=== What you should do ===
In the entries below, find every line with the string "void" and copy it.
+++ Data supplied
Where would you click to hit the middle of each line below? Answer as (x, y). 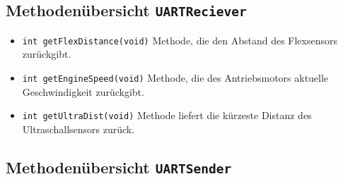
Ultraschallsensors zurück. (79, 129)
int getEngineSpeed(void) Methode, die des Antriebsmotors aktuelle (175, 78)
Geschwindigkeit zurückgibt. (83, 91)
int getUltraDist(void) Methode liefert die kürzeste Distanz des (167, 115)
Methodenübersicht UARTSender (119, 167)
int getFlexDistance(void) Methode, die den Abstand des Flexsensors (180, 40)
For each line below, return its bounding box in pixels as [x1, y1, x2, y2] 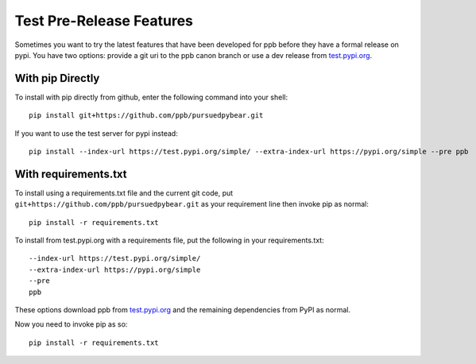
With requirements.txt [14, 167, 127, 180]
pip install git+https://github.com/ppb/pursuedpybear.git [29, 111, 264, 120]
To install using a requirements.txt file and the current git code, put [14, 188, 234, 198]
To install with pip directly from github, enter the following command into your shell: [14, 92, 288, 102]
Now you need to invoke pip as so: [14, 319, 128, 329]
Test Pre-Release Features [14, 12, 194, 29]
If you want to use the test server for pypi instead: [14, 128, 178, 138]
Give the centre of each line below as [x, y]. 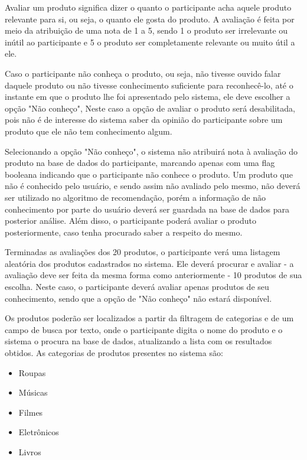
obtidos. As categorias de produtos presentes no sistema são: [114, 353]
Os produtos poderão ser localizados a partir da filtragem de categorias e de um [149, 318]
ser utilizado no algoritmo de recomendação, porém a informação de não [135, 197]
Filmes [31, 412]
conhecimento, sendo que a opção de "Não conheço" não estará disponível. [138, 298]
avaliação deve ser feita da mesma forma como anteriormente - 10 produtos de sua [153, 275]
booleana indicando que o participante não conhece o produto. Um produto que [149, 174]
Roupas [32, 372]
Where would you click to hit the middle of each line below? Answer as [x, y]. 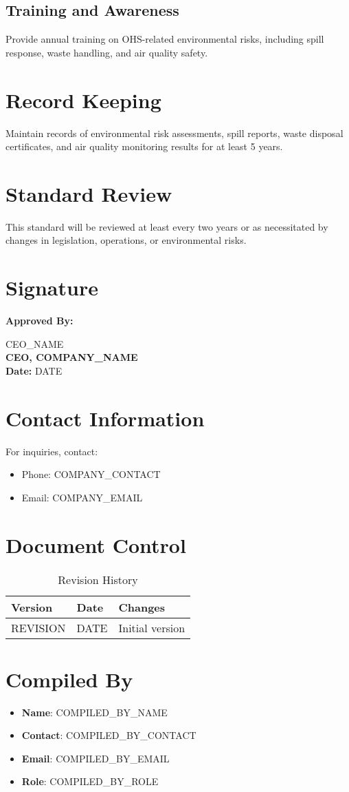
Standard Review [89, 193]
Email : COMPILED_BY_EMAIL [95, 758]
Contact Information [105, 418]
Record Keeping [83, 100]
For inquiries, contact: [52, 451]
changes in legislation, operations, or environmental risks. [126, 240]
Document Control [96, 544]
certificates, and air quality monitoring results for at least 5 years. [144, 146]
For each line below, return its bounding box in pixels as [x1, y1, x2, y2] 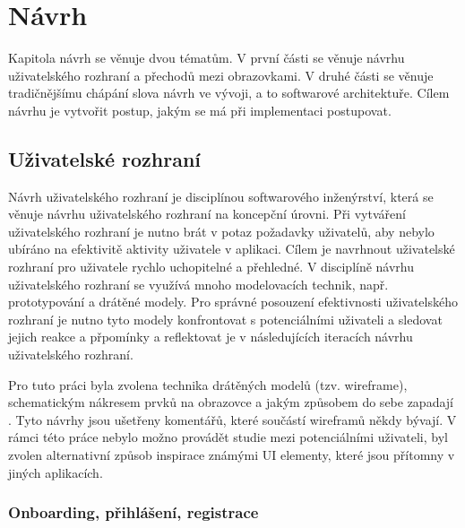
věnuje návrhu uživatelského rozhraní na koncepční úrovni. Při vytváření [8, 204, 406, 223]
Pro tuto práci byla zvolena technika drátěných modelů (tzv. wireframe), [8, 375, 408, 394]
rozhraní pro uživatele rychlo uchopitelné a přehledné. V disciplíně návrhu [8, 257, 415, 276]
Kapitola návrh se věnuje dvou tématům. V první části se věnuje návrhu [8, 48, 405, 67]
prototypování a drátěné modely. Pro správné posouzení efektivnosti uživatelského [8, 292, 458, 311]
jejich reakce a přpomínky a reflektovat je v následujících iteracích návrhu [8, 327, 413, 346]
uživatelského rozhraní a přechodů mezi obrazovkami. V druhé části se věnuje [8, 65, 434, 84]
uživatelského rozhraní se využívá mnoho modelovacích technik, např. [8, 274, 389, 293]
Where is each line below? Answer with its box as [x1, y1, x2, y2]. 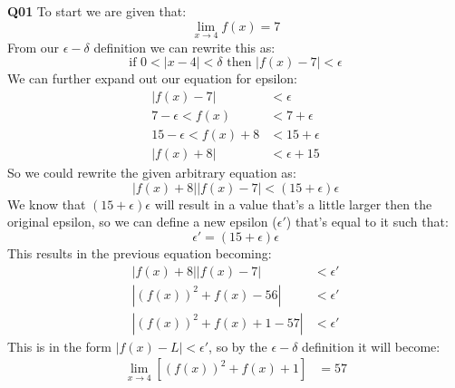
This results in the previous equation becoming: [7, 243, 272, 262]
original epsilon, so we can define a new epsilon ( [7, 212, 277, 231]
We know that [7, 194, 86, 213]
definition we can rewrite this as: [93, 37, 276, 56]
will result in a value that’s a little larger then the [154, 194, 432, 213]
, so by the [208, 336, 267, 355]
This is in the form [7, 336, 111, 355]
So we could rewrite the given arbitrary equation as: [7, 163, 296, 182]
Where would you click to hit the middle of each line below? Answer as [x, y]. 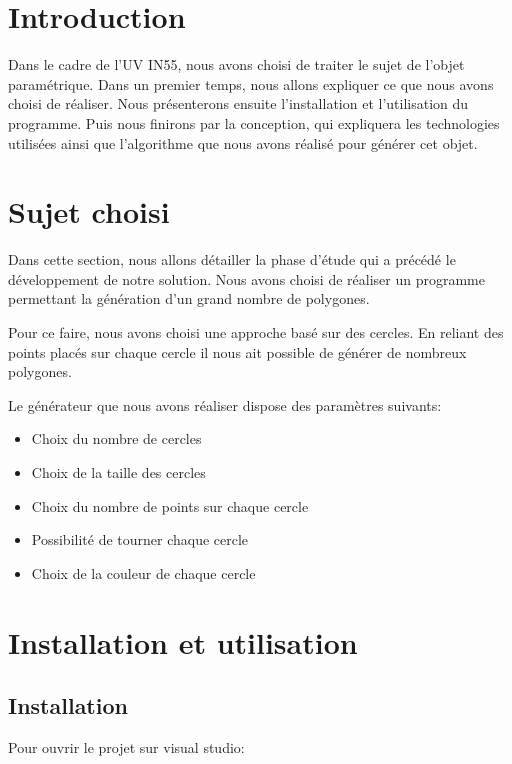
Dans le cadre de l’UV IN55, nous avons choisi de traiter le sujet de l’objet [236, 64]
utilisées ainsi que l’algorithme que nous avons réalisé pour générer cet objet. [243, 142]
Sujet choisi [89, 211]
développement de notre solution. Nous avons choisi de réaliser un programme [246, 278]
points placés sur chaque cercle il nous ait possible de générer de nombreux [237, 351]
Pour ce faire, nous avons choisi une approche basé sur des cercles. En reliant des [256, 332]
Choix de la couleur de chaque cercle [143, 572]
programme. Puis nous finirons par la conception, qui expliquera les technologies [254, 122]
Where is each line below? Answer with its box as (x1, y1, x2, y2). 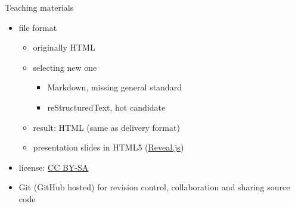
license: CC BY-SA (18, 161, 89, 173)
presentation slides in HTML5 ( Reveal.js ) (33, 141, 184, 153)
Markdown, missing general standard (47, 81, 182, 93)
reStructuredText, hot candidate (47, 101, 166, 113)
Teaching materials (5, 1, 74, 13)
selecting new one (33, 61, 97, 73)
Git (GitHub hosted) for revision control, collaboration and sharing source (18, 181, 290, 193)
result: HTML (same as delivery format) (33, 121, 180, 133)
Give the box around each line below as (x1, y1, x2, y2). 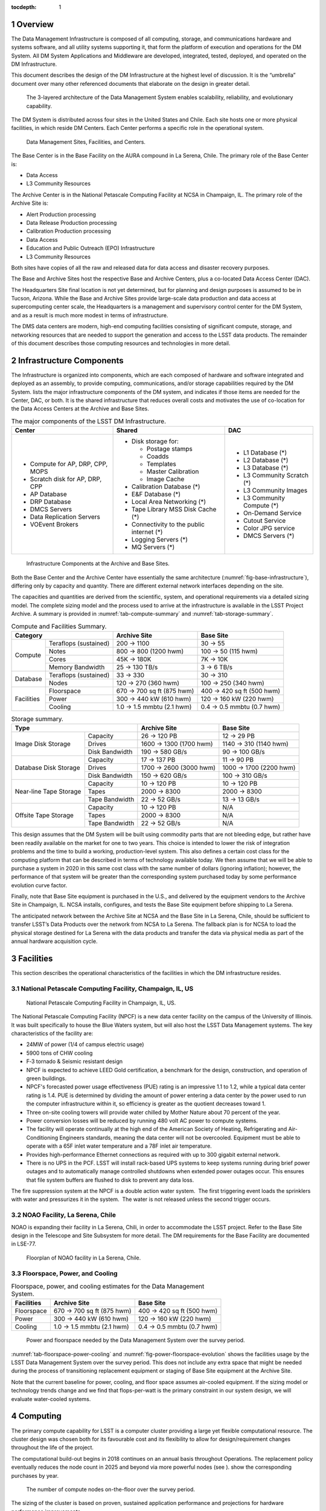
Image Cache (146, 475, 185, 484)
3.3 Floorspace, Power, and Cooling (11, 1269, 118, 1278)
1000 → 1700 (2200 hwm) (222, 763, 296, 772)
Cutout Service (243, 517, 286, 525)
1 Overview (11, 19, 54, 30)
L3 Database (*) (243, 464, 289, 472)
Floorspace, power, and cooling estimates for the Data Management (11, 1282, 205, 1290)
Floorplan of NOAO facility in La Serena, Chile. (26, 1254, 141, 1261)
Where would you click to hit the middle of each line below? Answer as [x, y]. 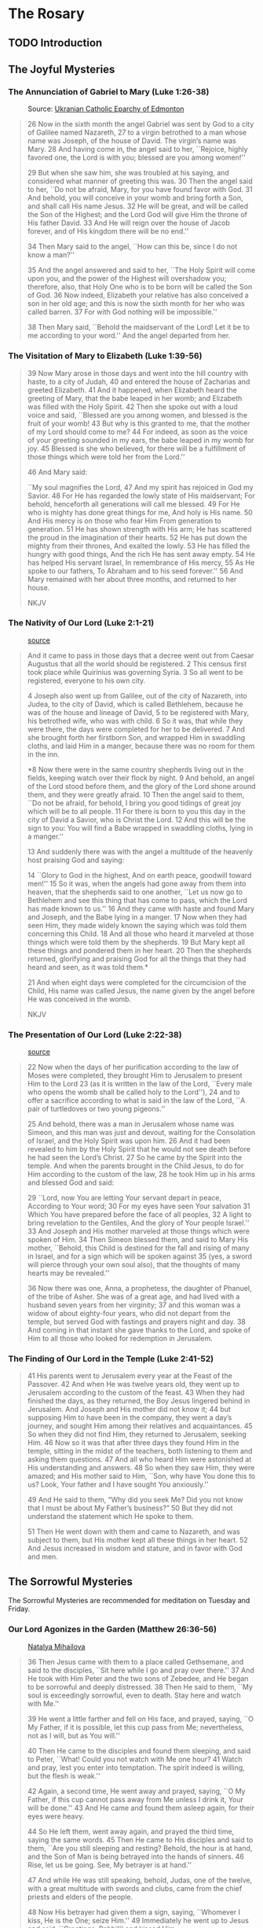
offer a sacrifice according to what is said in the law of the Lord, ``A [136, 1100]
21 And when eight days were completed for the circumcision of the [137, 982]
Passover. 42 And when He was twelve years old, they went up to [133, 1384]
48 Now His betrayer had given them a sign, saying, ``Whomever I [134, 1911]
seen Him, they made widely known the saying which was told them [137, 925]
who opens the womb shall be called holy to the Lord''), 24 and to [134, 1092]
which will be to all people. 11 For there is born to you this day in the [136, 811]
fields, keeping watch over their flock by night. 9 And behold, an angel [141, 778]
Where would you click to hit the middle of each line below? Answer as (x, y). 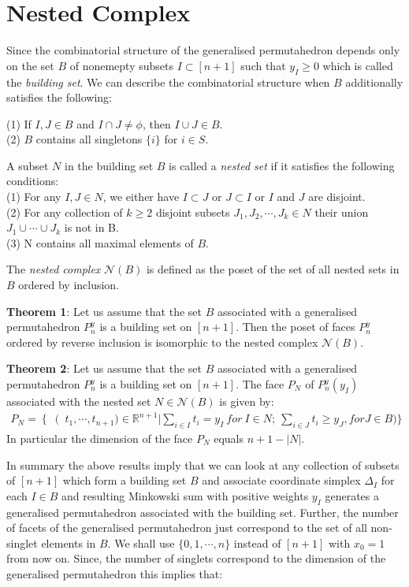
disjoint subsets (193, 212)
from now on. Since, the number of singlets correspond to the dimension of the (196, 558)
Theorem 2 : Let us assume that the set (104, 368)
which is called (358, 65)
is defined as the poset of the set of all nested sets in (273, 269)
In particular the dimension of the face (100, 438)
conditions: (33, 181)
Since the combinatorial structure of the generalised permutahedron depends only (203, 50)
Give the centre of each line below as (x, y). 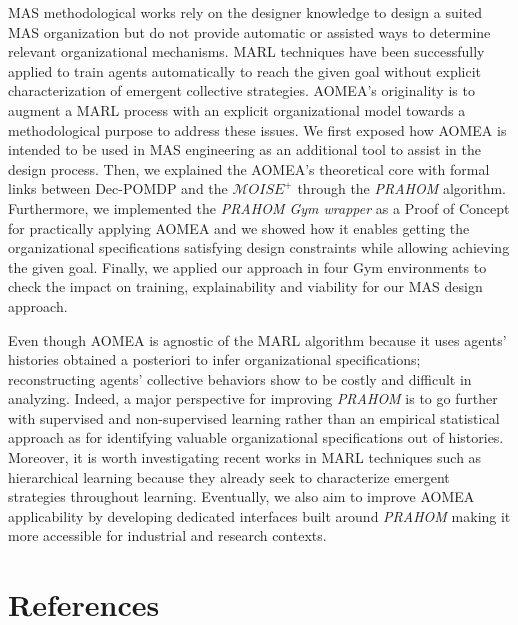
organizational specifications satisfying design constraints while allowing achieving (259, 247)
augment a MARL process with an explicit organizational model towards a (237, 109)
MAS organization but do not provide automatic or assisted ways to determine (249, 31)
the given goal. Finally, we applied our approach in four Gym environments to (247, 266)
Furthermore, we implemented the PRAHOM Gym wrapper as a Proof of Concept (259, 207)
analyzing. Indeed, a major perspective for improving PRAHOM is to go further (253, 398)
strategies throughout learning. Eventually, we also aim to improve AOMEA (241, 496)
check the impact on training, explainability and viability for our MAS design (245, 286)
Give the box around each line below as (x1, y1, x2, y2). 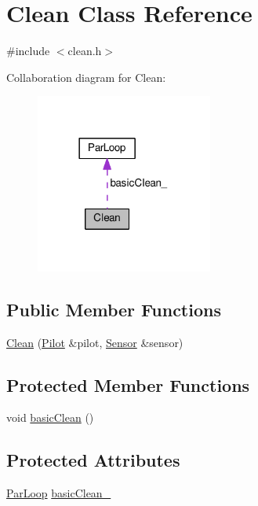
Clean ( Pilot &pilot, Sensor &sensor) (6, 334, 184, 350)
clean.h (67, 42, 102, 59)
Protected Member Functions (6, 372, 250, 397)
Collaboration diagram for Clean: (6, 68, 166, 85)
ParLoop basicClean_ (6, 485, 111, 501)
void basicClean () (6, 409, 94, 426)
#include (6, 42, 50, 59)
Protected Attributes (6, 448, 180, 472)
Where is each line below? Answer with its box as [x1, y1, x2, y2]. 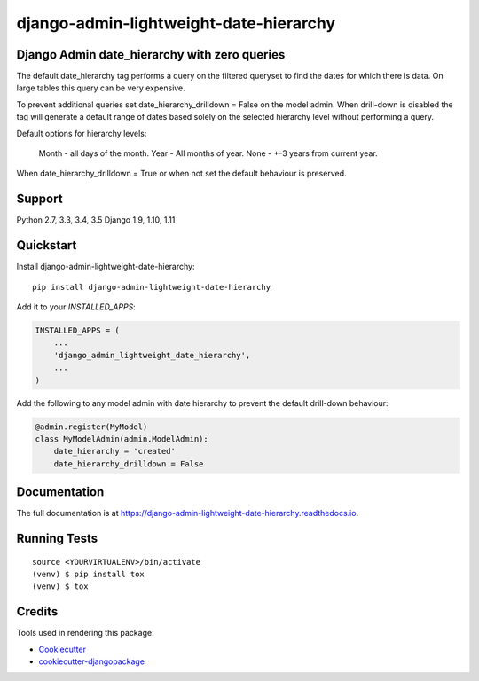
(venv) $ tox [32, 582, 89, 591]
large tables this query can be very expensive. [16, 82, 185, 93]
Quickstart [16, 238, 77, 253]
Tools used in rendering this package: [16, 628, 154, 638]
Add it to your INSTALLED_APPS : [16, 301, 137, 312]
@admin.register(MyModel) [35, 421, 148, 432]
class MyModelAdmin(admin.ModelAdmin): [35, 434, 208, 443]
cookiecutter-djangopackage [38, 656, 145, 667]
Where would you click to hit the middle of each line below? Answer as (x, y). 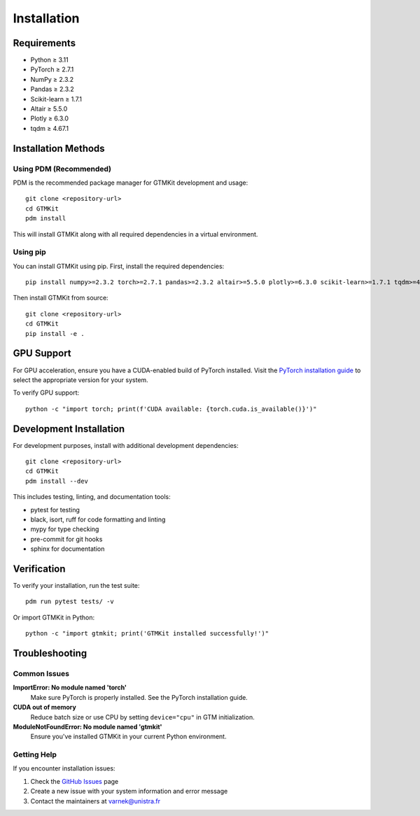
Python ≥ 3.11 (50, 60)
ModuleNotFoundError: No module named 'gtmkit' (87, 726)
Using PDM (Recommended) (62, 169)
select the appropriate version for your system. (80, 380)
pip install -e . (55, 333)
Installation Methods (59, 148)
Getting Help (35, 754)
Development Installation (69, 429)
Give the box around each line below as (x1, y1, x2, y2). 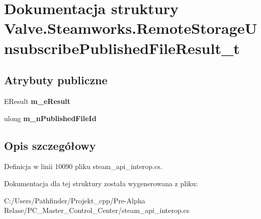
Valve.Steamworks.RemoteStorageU (4, 18, 257, 38)
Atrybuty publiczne (4, 72, 108, 88)
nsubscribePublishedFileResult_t (4, 37, 240, 58)
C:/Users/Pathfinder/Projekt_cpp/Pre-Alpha (4, 195, 145, 205)
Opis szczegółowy (4, 137, 96, 153)
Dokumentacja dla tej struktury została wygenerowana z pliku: (4, 178, 198, 188)
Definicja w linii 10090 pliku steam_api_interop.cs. (4, 161, 162, 172)
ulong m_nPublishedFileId (4, 113, 97, 123)
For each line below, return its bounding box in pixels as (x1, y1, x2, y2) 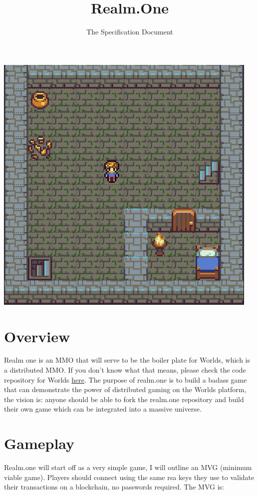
++++++
=== Your response ===
int getEngineSpeed(void) Methode, die des Antriebsmotors aktuelle (175, 78)
int getUltraDist(void) Methode liefert die kürzeste Distanz des (167, 115)
int getFlexDistance(void) Methode, die den Abstand des Flexsensors (180, 40)
void basicClean () (6, 409, 94, 426)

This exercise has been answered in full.